● **Data under study**
· · · · ·
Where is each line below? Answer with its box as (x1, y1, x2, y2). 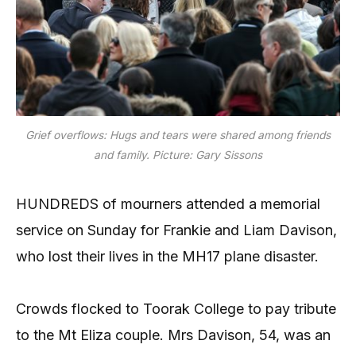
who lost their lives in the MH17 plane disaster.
· · · · ·
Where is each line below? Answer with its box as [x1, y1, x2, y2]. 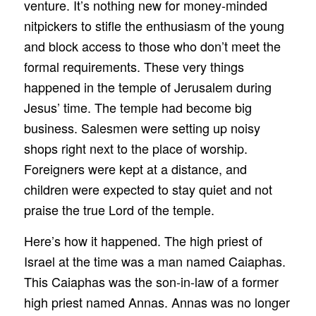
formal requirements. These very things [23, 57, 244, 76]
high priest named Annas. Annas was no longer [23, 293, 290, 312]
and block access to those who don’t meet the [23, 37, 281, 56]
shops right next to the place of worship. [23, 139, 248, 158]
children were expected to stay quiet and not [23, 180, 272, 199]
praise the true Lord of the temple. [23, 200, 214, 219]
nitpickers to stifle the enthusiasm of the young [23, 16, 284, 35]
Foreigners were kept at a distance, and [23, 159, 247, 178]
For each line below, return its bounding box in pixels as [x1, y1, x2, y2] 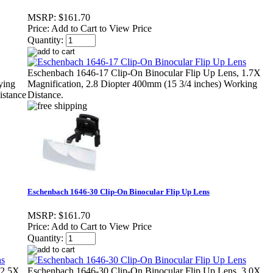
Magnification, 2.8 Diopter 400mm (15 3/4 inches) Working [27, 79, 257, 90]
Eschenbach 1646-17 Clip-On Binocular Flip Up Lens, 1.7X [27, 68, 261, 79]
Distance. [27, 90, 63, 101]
· · · · ·
● **To do**
Search the listing for "were" and show every line where it occurs.

● **Solved exercise**
children were expected to stay quiet and not [23, 180, 272, 199]
Foreigners were kept at a distance, and [23, 159, 247, 178]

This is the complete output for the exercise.